Spec. Sess. Ch. 1, the omnibus tax bill, includes language that:

  • provides for proof of timely mailing by affidavit when no postmark is applied (Art. 8, Sec. 1). Effective May 31, 2017 and applies to notices mailed after 6/30/2017;
  • allows the Tax Court to establish electronic filing (Art. 8, Sec. 2). Effective 5/31/2017
  • raises Minnesota’s estate tax exemption to $2.1 million for 2017 (retroactive to 1/1) and an additional $300,000 each year until it hits $3 million in 2020. (Note that, at the time this was printed, Gov. Dayton hoped to get legislative leaders to repeal this change.)

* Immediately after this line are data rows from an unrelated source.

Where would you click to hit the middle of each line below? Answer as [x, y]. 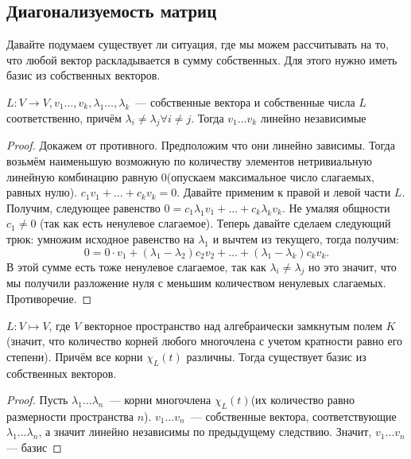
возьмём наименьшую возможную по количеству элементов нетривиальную [189, 160]
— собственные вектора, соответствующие [293, 416]
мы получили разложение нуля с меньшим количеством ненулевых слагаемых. [196, 283]
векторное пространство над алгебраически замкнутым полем [233, 325]
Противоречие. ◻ [49, 298]
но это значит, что [353, 266]
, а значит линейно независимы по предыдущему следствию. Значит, [205, 432]
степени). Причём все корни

The 2018 legislative session is scheduled to begin on February 20. Election year politics are sure to influence the session, especially given that the Legislature includes several potential and confirmed candidates to replace Gov. Dayton, who will be serving in his final year before retiring. The MSBA’s 2018 agenda will be set at the end of this year. The Association’s priorities are yet to be determined, but, as always, we will seek to apply the knowledge of the profession to improve Minnesota laws.

BRYAN LAKE is the MSBA’s lobbyist. He has worked with members and staff to promote and protect the MSBA’s interests at the state Capitol since 2009.

Editor’s note: This article has been updated to add effective dates for Chapter 94 and to correct effective dates for certain provisions of Chapter 95.